(Records from a collection)
+---+

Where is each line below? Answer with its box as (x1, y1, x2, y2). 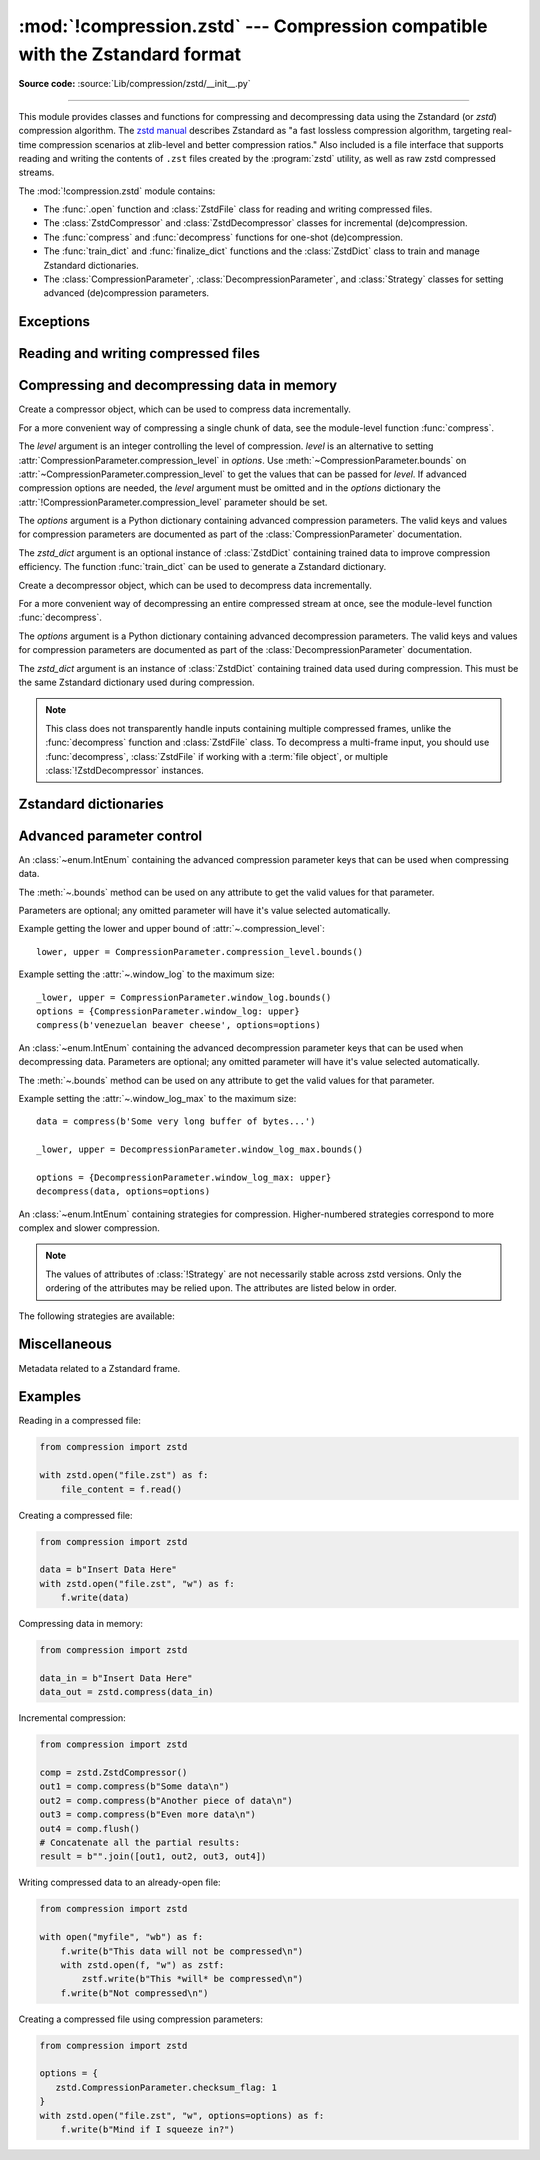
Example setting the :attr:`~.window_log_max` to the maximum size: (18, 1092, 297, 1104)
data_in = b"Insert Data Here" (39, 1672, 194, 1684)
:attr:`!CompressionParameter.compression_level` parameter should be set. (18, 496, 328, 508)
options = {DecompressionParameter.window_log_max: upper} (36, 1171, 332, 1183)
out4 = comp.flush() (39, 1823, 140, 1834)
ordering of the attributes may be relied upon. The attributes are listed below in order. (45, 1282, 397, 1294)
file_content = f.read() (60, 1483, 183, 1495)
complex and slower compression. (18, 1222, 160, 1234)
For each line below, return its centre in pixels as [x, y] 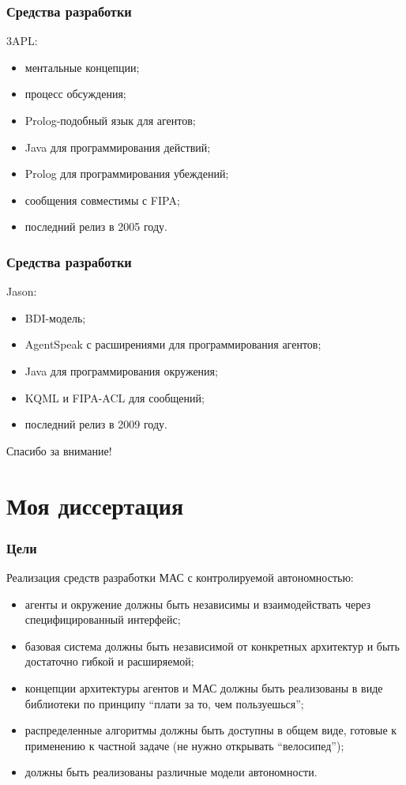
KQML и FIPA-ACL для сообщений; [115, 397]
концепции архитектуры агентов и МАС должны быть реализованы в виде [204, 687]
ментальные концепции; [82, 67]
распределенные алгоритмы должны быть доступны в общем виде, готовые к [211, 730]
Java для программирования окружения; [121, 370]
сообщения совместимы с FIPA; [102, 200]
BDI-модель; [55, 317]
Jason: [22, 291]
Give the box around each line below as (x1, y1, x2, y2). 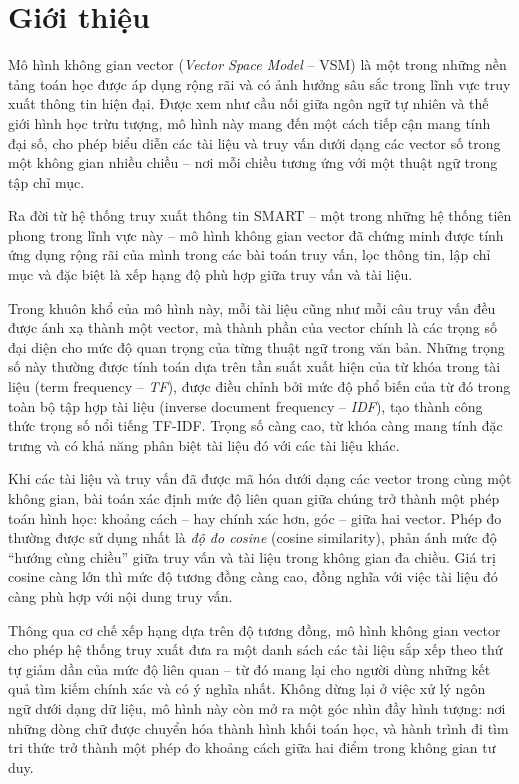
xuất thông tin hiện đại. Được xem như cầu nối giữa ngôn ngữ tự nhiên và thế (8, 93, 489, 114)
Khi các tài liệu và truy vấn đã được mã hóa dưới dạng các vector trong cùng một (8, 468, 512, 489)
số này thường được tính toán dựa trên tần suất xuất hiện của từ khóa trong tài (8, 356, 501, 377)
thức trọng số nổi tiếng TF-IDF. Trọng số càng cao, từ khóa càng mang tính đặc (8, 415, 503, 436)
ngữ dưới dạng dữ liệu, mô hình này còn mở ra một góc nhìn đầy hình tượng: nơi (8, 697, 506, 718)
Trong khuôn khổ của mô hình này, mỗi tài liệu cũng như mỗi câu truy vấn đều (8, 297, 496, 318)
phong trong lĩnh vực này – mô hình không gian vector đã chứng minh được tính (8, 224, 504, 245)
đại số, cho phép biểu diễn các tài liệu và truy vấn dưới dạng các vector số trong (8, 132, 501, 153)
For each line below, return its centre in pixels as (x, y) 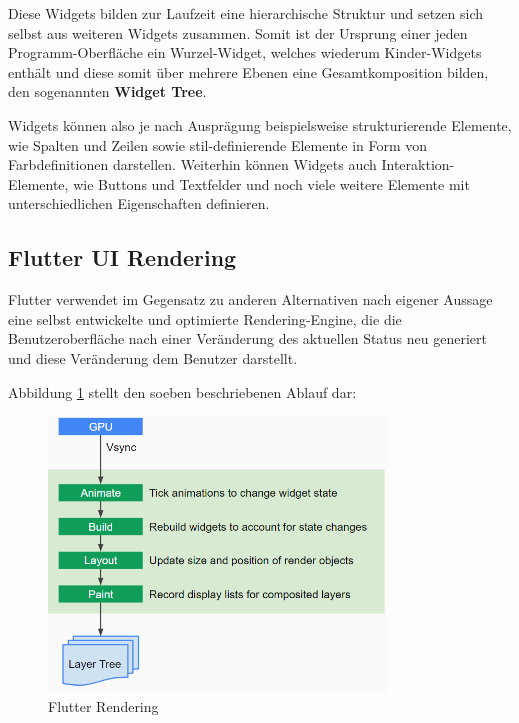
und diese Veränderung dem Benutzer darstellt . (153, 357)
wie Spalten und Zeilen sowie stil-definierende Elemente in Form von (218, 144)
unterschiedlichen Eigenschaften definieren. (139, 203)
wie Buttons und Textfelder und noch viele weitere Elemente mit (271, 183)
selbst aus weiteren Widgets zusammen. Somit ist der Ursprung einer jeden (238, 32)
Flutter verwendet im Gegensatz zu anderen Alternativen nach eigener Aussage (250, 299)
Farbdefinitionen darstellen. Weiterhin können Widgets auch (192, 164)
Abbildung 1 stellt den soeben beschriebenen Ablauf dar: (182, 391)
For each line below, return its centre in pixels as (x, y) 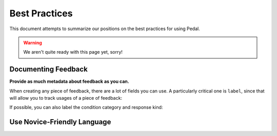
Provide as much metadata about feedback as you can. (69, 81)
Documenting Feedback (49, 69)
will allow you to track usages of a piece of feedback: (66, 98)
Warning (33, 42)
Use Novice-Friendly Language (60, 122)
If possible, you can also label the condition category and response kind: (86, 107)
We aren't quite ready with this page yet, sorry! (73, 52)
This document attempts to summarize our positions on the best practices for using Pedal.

+---+

## Task requirements
Copy out every line above, word for word, minus images.

## Response to the task
Where is each line below? Answer with its box as (x1, y1, x2, y2). 
Example setting the :attr:`~.window_log_max` to the maximum size: (18, 1092, 297, 1104)
data_in = b"Insert Data Here" (39, 1672, 194, 1684)
:attr:`!CompressionParameter.compression_level` parameter should be set. (18, 496, 328, 508)
options = {DecompressionParameter.window_log_max: upper} (36, 1171, 332, 1183)
out4 = comp.flush() (39, 1823, 140, 1834)
ordering of the attributes may be relied upon. The attributes are listed below in order. (45, 1282, 397, 1294)
file_content = f.read() (60, 1483, 183, 1495)
complex and slower compression. (18, 1222, 160, 1234)
For each line below, return its centre in pixels as [x, y] 
KQML и FIPA-ACL для сообщений; [115, 397]
концепции архитектуры агентов и МАС должны быть реализованы в виде [204, 687]
ментальные концепции; [82, 67]
распределенные алгоритмы должны быть доступны в общем виде, готовые к [211, 730]
Java для программирования окружения; [121, 370]
сообщения совместимы с FIPA; [102, 200]
BDI-модель; [55, 317]
Jason: [22, 291]
Give the box around each line below as (x1, y1, x2, y2). 
xuất thông tin hiện đại. Được xem như cầu nối giữa ngôn ngữ tự nhiên và thế (8, 93, 489, 114)
Khi các tài liệu và truy vấn đã được mã hóa dưới dạng các vector trong cùng một (8, 468, 512, 489)
số này thường được tính toán dựa trên tần suất xuất hiện của từ khóa trong tài (8, 356, 501, 377)
thức trọng số nổi tiếng TF-IDF. Trọng số càng cao, từ khóa càng mang tính đặc (8, 415, 503, 436)
ngữ dưới dạng dữ liệu, mô hình này còn mở ra một góc nhìn đầy hình tượng: nơi (8, 697, 506, 718)
Trong khuôn khổ của mô hình này, mỗi tài liệu cũng như mỗi câu truy vấn đều (8, 297, 496, 318)
phong trong lĩnh vực này – mô hình không gian vector đã chứng minh được tính (8, 224, 504, 245)
đại số, cho phép biểu diễn các tài liệu và truy vấn dưới dạng các vector số trong (8, 132, 501, 153)
For each line below, return its centre in pixels as (x, y) 
und diese Veränderung dem Benutzer darstellt . (153, 357)
wie Spalten und Zeilen sowie stil-definierende Elemente in Form von (218, 144)
unterschiedlichen Eigenschaften definieren. (139, 203)
wie Buttons und Textfelder und noch viele weitere Elemente mit (271, 183)
selbst aus weiteren Widgets zusammen. Somit ist der Ursprung einer jeden (238, 32)
Flutter verwendet im Gegensatz zu anderen Alternativen nach eigener Aussage (250, 299)
Farbdefinitionen darstellen. Weiterhin können Widgets auch (192, 164)
Abbildung 1 stellt den soeben beschriebenen Ablauf dar: (182, 391)
For each line below, return its centre in pixels as (x, y) 
Provide as much metadata about feedback as you can. (69, 81)
Documenting Feedback (49, 69)
will allow you to track usages of a piece of feedback: (66, 98)
Warning (33, 42)
Use Novice-Friendly Language (60, 122)
If possible, you can also label the condition category and response kind: (86, 107)
We aren't quite ready with this page yet, sorry! (73, 52)
This document attempts to summarize our positions on the best practices for using Pedal.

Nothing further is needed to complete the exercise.